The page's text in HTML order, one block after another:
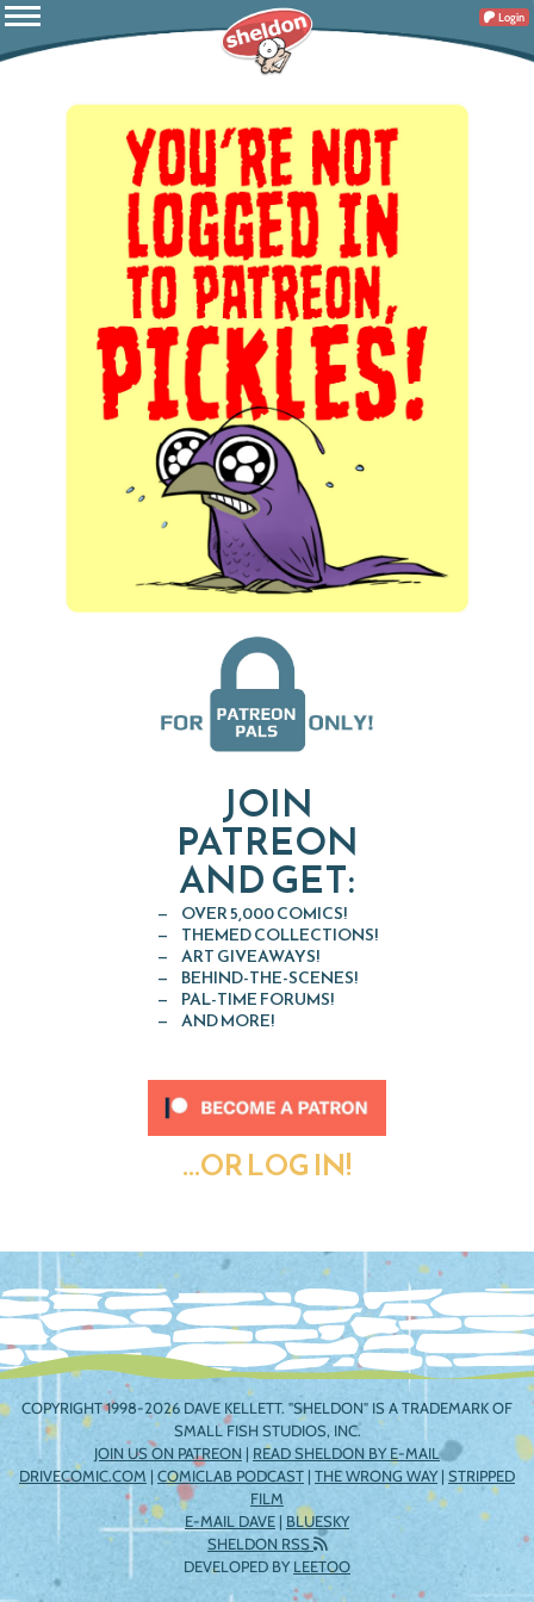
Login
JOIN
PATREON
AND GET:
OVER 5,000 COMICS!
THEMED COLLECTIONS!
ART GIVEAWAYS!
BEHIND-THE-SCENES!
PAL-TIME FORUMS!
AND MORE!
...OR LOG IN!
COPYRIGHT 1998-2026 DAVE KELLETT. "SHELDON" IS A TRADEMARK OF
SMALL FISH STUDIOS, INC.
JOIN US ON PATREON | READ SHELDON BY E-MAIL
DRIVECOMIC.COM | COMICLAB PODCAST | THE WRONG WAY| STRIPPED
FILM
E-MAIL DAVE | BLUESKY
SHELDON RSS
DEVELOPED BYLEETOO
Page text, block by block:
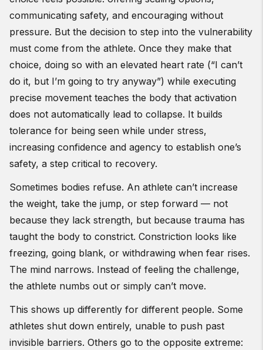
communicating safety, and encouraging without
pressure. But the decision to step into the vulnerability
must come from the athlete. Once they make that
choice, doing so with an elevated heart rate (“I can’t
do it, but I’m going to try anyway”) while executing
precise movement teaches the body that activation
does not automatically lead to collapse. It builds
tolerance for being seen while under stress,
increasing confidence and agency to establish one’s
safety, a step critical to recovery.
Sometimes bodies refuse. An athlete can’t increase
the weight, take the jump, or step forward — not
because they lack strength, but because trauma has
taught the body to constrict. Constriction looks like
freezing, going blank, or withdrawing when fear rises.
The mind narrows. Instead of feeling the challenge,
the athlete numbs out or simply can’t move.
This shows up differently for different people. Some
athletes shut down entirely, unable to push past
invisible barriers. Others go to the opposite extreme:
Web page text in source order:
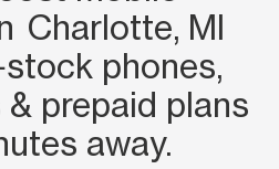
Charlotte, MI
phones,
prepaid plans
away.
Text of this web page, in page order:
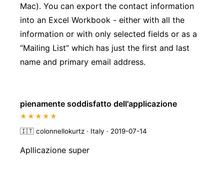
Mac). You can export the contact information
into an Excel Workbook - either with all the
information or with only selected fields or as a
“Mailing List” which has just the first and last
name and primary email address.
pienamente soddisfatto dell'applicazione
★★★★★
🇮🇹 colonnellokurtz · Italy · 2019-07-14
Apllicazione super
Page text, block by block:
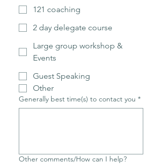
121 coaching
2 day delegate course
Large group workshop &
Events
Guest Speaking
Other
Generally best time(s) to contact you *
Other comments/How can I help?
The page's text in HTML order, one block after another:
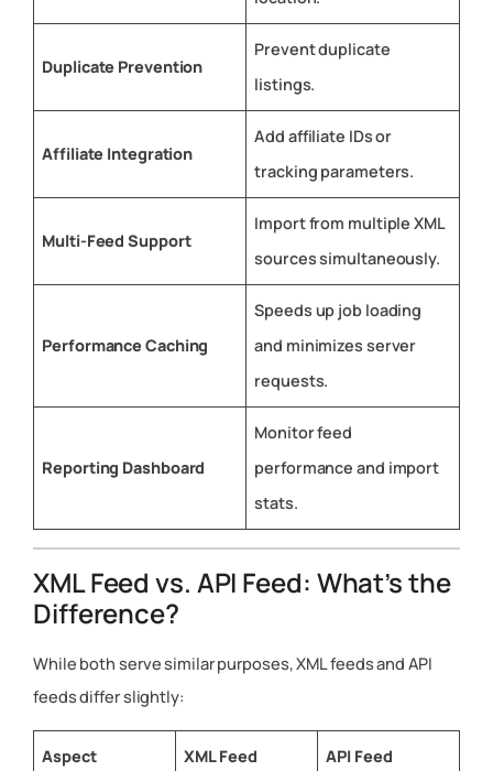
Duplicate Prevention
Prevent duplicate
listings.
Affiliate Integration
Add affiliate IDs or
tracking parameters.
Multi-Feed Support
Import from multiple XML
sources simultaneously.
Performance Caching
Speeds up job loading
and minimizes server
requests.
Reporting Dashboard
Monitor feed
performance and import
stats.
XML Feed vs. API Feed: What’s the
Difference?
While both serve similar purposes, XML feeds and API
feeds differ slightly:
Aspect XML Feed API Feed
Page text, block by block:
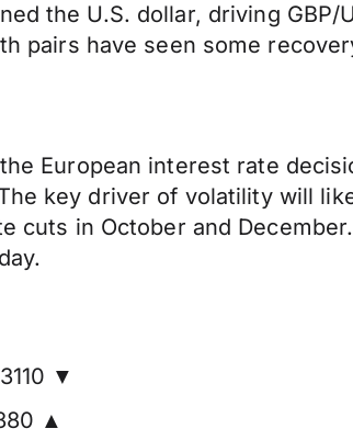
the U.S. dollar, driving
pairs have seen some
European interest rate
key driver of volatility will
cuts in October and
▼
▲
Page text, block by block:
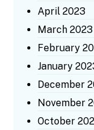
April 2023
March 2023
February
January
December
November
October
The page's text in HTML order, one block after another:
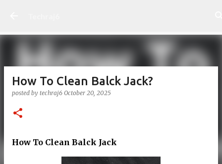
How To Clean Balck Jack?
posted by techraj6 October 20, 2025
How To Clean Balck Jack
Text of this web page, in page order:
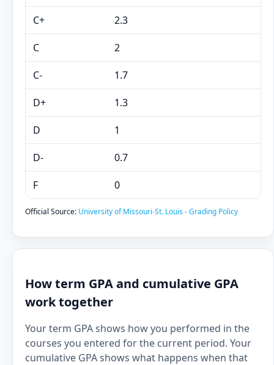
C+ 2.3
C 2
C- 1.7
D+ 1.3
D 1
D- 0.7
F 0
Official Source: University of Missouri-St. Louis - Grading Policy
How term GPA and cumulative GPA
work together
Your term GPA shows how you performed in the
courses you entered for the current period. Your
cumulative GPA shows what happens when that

» Aim of the task: Look through the listing above. Pick out each line with "step" and copy it.

» Your response:
pressure. But the decision to step into the vulnerability
safety, a step critical to recovery.
the weight, take the jump, or step forward — not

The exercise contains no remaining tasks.